### Task goal
Only the text belongs in the copy: retype each record exactly as it appears.

### Records for this exercise

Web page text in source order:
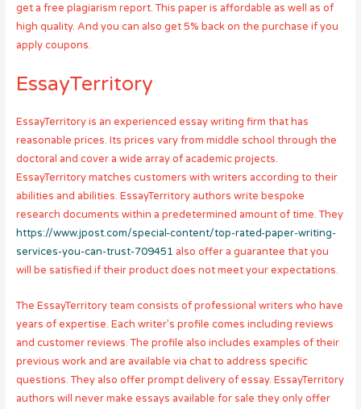
get a free plagiarism report. This paper is affordable as well as of
high quality. And you can also get 5% back on the purchase if you
apply coupons.
EssayTerritory
EssayTerritory is an experienced essay writing firm that has
reasonable prices. Its prices vary from middle school through the
doctoral and cover a wide array of academic projects.
EssayTerritory matches customers with writers according to their
abilities and abilities. EssayTerritory authors write bespoke
research documents within a predetermined amount of time. They
https://www.jpost.com/special-content/top-rated-paper-writing-
services-you-can-trust-709451 also offer a guarantee that you
will be satisfied if their product does not meet your expectations.
The EssayTerritory team consists of professional writers who have
years of expertise. Each writer’s profile comes including reviews
and customer reviews. The profile also includes examples of their
previous work and are available via chat to address specific
questions. They also offer prompt delivery of essay. EssayTerritory
authors will never make essays available for sale they only offer
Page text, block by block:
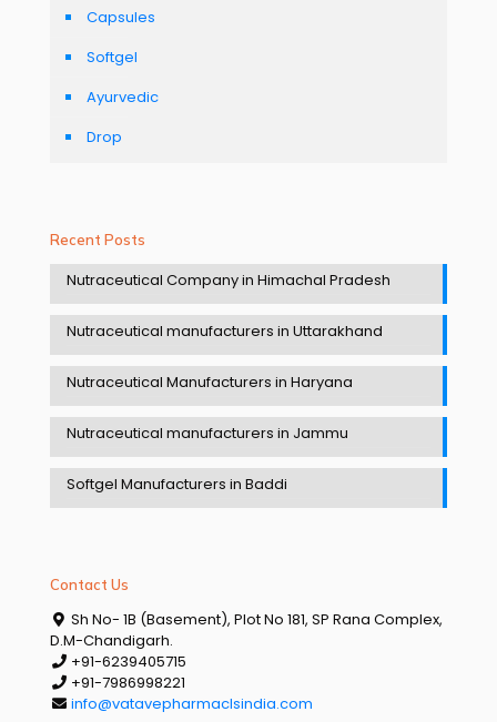
Capsules
Softgel
Ayurvedic
Drop
Recent Posts
Nutraceutical Company in Himachal Pradesh
Nutraceutical manufacturers in Uttarakhand
Nutraceutical Manufacturers in Haryana
Nutraceutical manufacturers in Jammu
Softgel Manufacturers in Baddi
Contact Us
Sh No- 1B (Basement), Plot No 181, SP Rana Complex,
D.M-Chandigarh.
+91-6239405715
+91-7986998221
info@vatavepharmaclsindia.com
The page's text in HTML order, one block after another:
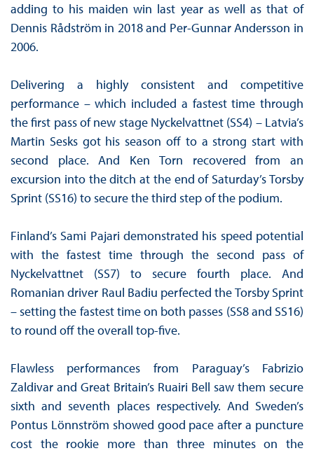
adding to his maiden win last year as well as that of
Dennis Rådström in 2018 and Per-Gunnar Andersson in
2006.
Delivering a highly consistent and competitive
performance – which included a fastest time through
the first pass of new stage Nyckelvattnet (SS4) – Latvia’s
Martin Sesks got his season off to a strong start with
second place. And Ken Torn recovered from an
excursion into the ditch at the end of Saturday’s Torsby
Sprint (SS16) to secure the third step of the podium.
Finland’s Sami Pajari demonstrated his speed potential
with the fastest time through the second pass of
Nyckelvattnet (SS7) to secure fourth place. And
Romanian driver Raul Badiu perfected the Torsby Sprint
– setting the fastest time on both passes (SS8 and SS16)
to round off the overall top-five.
Flawless performances from Paraguay’s Fabrizio
Zaldivar and Great Britain’s Ruairi Bell saw them secure
sixth and seventh places respectively. And Sweden’s
Pontus Lönnström showed good pace after a puncture
cost the rookie more than three minutes on the
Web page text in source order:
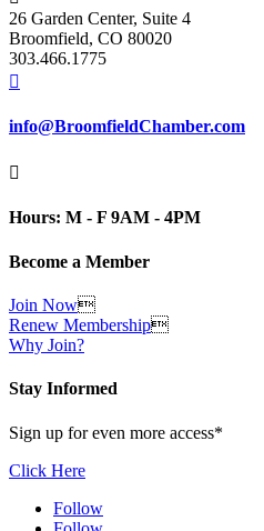
26 Garden Center, Suite 4
Broomfield, CO 80020
303.466.1775

info@BroomfieldChamber.com

Hours: M - F 9AM - 4PM
Become a Member
Join Now
Renew Membership
Why Join?
Stay Informed
Sign up for even more access*
Click Here
Follow
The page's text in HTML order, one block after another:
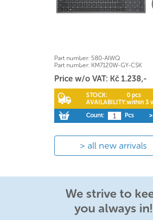
all new arrivals
Part number: 580-AIWQ
Part number: KM7120W-GY-CSK
Price w/o VAT: Kč 1.238,-
STOCK:
0 pcs
AVAILABILITY:within 3
Count:
Pcs
We strive to
you always in!
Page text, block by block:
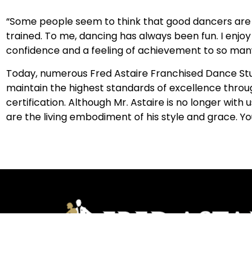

### Solution to this task
Web page text in source order:
get a free plagiarism report. This paper is affordable as well as of
high quality. And you can also get 5% back on the purchase if you
apply coupons.
EssayTerritory
EssayTerritory is an experienced essay writing firm that has
reasonable prices. Its prices vary from middle school through the
doctoral and cover a wide array of academic projects.
EssayTerritory matches customers with writers according to their
abilities and abilities. EssayTerritory authors write bespoke
research documents within a predetermined amount of time. They
https://www.jpost.com/special-content/top-rated-paper-writing-
services-you-can-trust-709451 also offer a guarantee that you
will be satisfied if their product does not meet your expectations.
The EssayTerritory team consists of professional writers who have
years of expertise. Each writer’s profile comes including reviews
and customer reviews. The profile also includes examples of their
previous work and are available via chat to address specific
questions. They also offer prompt delivery of essay. EssayTerritory
authors will never make essays available for sale they only offer
Page text, block by block:
Capsules
Softgel
Ayurvedic
Drop
Recent Posts
Nutraceutical Company in Himachal Pradesh
Nutraceutical manufacturers in Uttarakhand
Nutraceutical Manufacturers in Haryana
Nutraceutical manufacturers in Jammu
Softgel Manufacturers in Baddi
Contact Us
Sh No- 1B (Basement), Plot No 181, SP Rana Complex,
D.M-Chandigarh.
+91-6239405715
+91-7986998221
info@vatavepharmaclsindia.com
The page's text in HTML order, one block after another:
adding to his maiden win last year as well as that of
Dennis Rådström in 2018 and Per-Gunnar Andersson in
2006.
Delivering a highly consistent and competitive
performance – which included a fastest time through
the first pass of new stage Nyckelvattnet (SS4) – Latvia’s
Martin Sesks got his season off to a strong start with
second place. And Ken Torn recovered from an
excursion into the ditch at the end of Saturday’s Torsby
Sprint (SS16) to secure the third step of the podium.
Finland’s Sami Pajari demonstrated his speed potential
with the fastest time through the second pass of
Nyckelvattnet (SS7) to secure fourth place. And
Romanian driver Raul Badiu perfected the Torsby Sprint
– setting the fastest time on both passes (SS8 and SS16)
to round off the overall top-five.
Flawless performances from Paraguay’s Fabrizio
Zaldivar and Great Britain’s Ruairi Bell saw them secure
sixth and seventh places respectively. And Sweden’s
Pontus Lönnström showed good pace after a puncture
cost the rookie more than three minutes on the
Web page text in source order:
26 Garden Center, Suite 4
Broomfield, CO 80020
303.466.1775

info@BroomfieldChamber.com

Hours: M - F 9AM - 4PM
Become a Member
Join Now
Renew Membership
Why Join?
Stay Informed
Sign up for even more access*
Click Here
Follow
The page's text in HTML order, one block after another:
all new arrivals
Part number: 580-AIWQ
Part number: KM7120W-GY-CSK
Price w/o VAT: Kč 1.238,-
STOCK:
0 pcs
AVAILABILITY:within 3
Count:
Pcs
We strive to
you always in!
Page text, block by block:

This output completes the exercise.